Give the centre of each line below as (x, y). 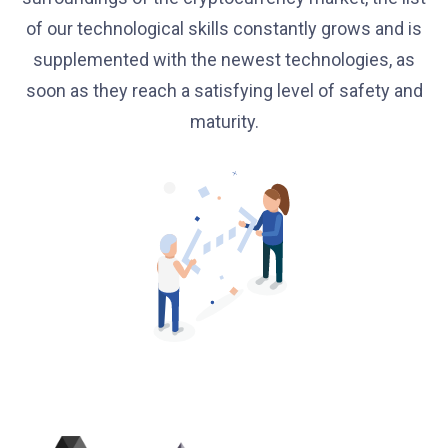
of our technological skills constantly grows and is (224, 28)
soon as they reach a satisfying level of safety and (224, 90)
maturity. (224, 121)
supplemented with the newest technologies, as (224, 59)
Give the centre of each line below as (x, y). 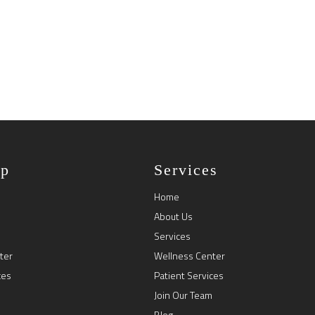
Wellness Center (190, 256)
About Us (174, 216)
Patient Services (189, 275)
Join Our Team (184, 295)
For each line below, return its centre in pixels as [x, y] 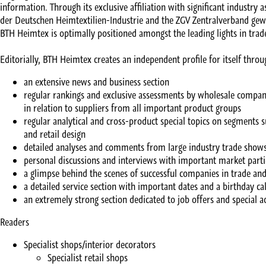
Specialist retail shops [88, 258]
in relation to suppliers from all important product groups [132, 108]
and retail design [55, 134]
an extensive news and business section [96, 82]
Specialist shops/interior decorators [90, 245]
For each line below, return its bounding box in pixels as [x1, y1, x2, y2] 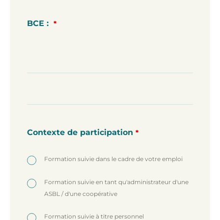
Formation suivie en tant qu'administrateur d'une [44, 178, 189, 186]
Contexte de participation [27, 127, 133, 137]
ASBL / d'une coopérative [44, 190, 117, 197]
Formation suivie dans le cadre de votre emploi [44, 155, 183, 163]
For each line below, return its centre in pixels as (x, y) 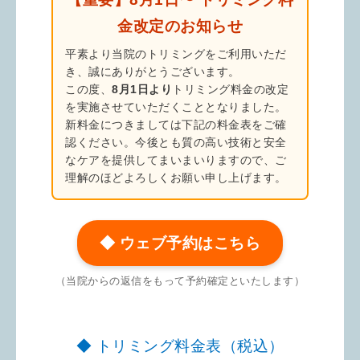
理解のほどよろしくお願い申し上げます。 (176, 178)
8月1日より (142, 89)
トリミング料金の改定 (230, 89)
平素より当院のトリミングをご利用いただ (176, 54)
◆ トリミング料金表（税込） (180, 345)
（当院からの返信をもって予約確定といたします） (180, 280)
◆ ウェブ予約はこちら (180, 243)
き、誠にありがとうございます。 (153, 72)
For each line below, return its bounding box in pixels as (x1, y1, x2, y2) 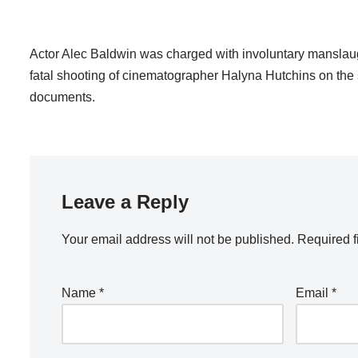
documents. (30, 90, 95, 104)
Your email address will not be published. (62, 233, 294, 246)
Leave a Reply (62, 191, 189, 213)
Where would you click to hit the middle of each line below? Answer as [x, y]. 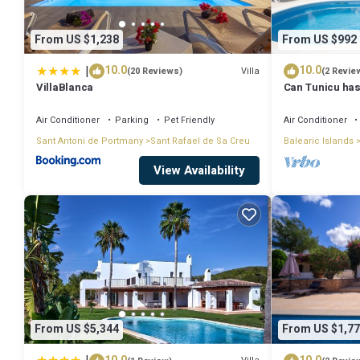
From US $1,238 [77, 39]
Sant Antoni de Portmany [90, 141]
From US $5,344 [77, 329]
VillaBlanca [65, 88]
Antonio [302, 102]
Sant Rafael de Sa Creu [200, 141]
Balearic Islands [318, 141]
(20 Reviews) [155, 72]
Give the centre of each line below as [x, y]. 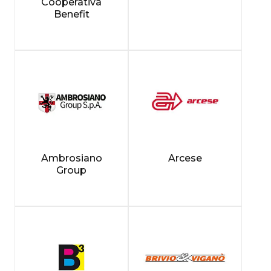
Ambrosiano [71, 158]
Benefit [71, 14]
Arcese [185, 158]
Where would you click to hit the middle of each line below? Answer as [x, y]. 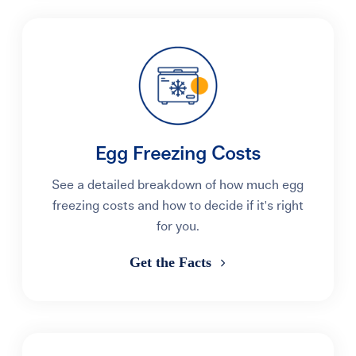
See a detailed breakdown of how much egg [178, 185]
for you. [178, 226]
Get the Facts [172, 262]
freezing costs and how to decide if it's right [178, 206]
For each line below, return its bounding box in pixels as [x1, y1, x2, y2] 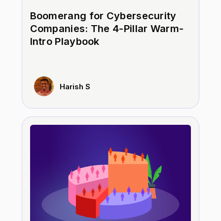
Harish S [59, 81, 90, 91]
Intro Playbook [30, 36, 100, 48]
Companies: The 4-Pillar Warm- [30, 23, 184, 35]
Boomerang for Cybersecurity [30, 10, 177, 22]
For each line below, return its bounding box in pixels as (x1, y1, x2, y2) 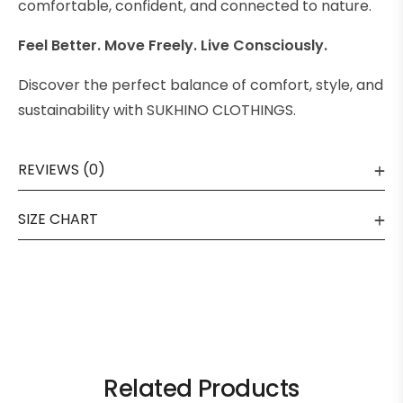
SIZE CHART (18, 209, 98, 230)
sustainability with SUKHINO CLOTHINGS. (18, 100, 296, 121)
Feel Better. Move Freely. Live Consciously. (18, 35, 327, 57)
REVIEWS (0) (18, 159, 105, 181)
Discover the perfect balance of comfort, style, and (18, 75, 383, 96)
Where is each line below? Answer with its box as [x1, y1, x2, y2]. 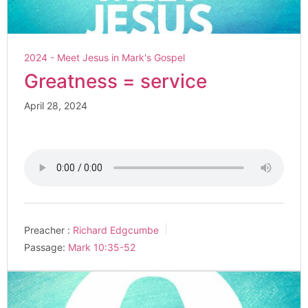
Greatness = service [24, 69, 207, 93]
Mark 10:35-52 [68, 241, 135, 253]
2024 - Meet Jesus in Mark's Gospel [24, 52, 185, 63]
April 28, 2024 [24, 100, 87, 111]
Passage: [24, 241, 65, 253]
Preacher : [24, 223, 70, 236]
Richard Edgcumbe [73, 223, 159, 236]
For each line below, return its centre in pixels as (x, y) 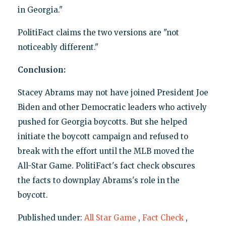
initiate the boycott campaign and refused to (103, 136)
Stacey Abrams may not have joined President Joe (113, 92)
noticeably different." (58, 47)
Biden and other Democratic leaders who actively (112, 107)
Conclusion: (41, 70)
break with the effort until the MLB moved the (106, 151)
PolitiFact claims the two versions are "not (98, 32)
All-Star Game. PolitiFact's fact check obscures (106, 165)
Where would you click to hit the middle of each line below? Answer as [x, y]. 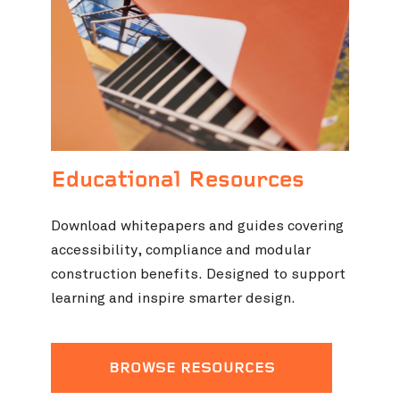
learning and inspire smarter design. [174, 299]
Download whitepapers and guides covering [198, 226]
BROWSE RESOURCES [192, 370]
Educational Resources [178, 182]
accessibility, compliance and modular [181, 250]
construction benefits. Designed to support [199, 275]
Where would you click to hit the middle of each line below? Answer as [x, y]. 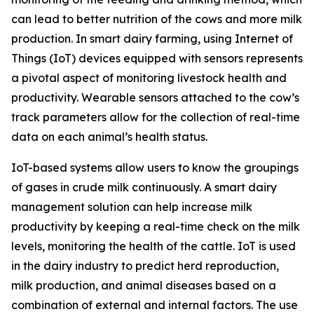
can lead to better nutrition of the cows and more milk [157, 19]
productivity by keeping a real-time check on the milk [156, 226]
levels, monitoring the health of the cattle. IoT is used [153, 246]
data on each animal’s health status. [109, 137]
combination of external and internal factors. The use [155, 305]
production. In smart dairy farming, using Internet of [152, 39]
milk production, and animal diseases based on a [144, 285]
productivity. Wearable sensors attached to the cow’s [155, 97]
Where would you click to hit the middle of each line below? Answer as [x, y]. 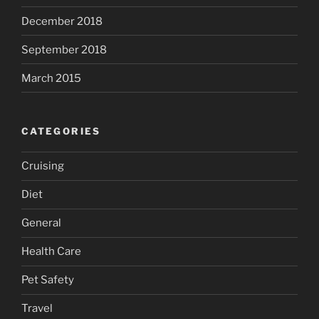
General [41, 223]
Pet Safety [48, 280]
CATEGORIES [61, 131]
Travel [37, 309]
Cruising [43, 166]
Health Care [51, 252]
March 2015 [51, 78]
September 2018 [64, 49]
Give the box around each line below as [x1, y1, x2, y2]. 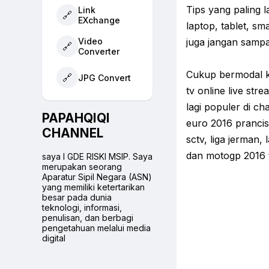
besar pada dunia [42, 192, 112, 202]
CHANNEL [42, 125, 103, 141]
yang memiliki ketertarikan [42, 181, 145, 192]
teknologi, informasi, [42, 202, 122, 213]
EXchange [78, 15, 120, 25]
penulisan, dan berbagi [42, 212, 133, 223]
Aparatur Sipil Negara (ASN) [42, 171, 152, 182]
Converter [78, 46, 119, 56]
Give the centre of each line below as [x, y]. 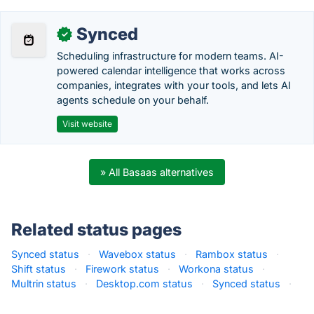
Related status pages [96, 230]
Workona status [216, 269]
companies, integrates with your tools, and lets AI [174, 85]
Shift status [39, 269]
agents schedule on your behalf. [133, 100]
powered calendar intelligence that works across [171, 70]
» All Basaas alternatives [157, 172]
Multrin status [44, 284]
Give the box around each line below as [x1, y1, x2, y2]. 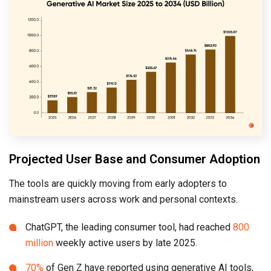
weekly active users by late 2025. [53, 237, 200, 249]
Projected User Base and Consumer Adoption [9, 152, 260, 167]
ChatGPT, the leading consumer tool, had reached [25, 221, 233, 233]
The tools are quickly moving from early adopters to [9, 178, 227, 190]
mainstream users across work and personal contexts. [9, 194, 238, 206]
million [25, 237, 53, 249]
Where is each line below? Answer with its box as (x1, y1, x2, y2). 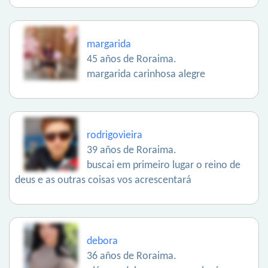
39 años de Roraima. (87, 145, 176, 157)
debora (87, 236, 118, 248)
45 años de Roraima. (87, 54, 176, 66)
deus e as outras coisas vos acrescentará (15, 175, 191, 187)
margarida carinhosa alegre (87, 69, 205, 81)
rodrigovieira (87, 130, 142, 142)
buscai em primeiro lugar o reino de (87, 160, 240, 172)
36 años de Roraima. (87, 251, 176, 263)
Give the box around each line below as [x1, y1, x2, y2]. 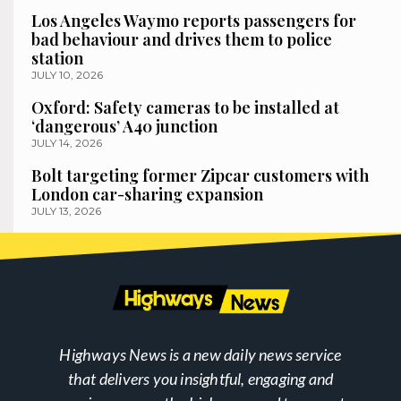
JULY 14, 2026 [31, 136, 102, 150]
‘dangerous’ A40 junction [31, 115, 218, 138]
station [31, 47, 83, 70]
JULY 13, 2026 [31, 204, 101, 218]
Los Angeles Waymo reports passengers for [31, 10, 356, 32]
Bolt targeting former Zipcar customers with [31, 165, 369, 187]
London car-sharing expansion [31, 183, 263, 206]
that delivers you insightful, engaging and [67, 369, 334, 389]

+-------+

The task
Transcribe only the lines above that start at the line containing "Sant Rafael de Sa Creu [200, 141]" and end at the line containing "Boomerang for Cybersecurity [30, 10, 177, 22]". Omit pictures.

Expected output
Sant Rafael de Sa Creu [200, 141]
Balearic Islands [318, 141]
(20 Reviews) [155, 72]
Give the centre of each line below as [x, y]. 
Ambrosiano [71, 158]
Benefit [71, 14]
Arcese [185, 158]
Where would you click to hit the middle of each line below? Answer as [x, y]. 
See a detailed breakdown of how much egg [178, 185]
for you. [178, 226]
Get the Facts [172, 262]
freezing costs and how to decide if it's right [178, 206]
For each line below, return its bounding box in pixels as [x1, y1, x2, y2] 
Harish S [59, 81, 90, 91]
Intro Playbook [30, 36, 100, 48]
Companies: The 4-Pillar Warm- [30, 23, 184, 35]
Boomerang for Cybersecurity [30, 10, 177, 22]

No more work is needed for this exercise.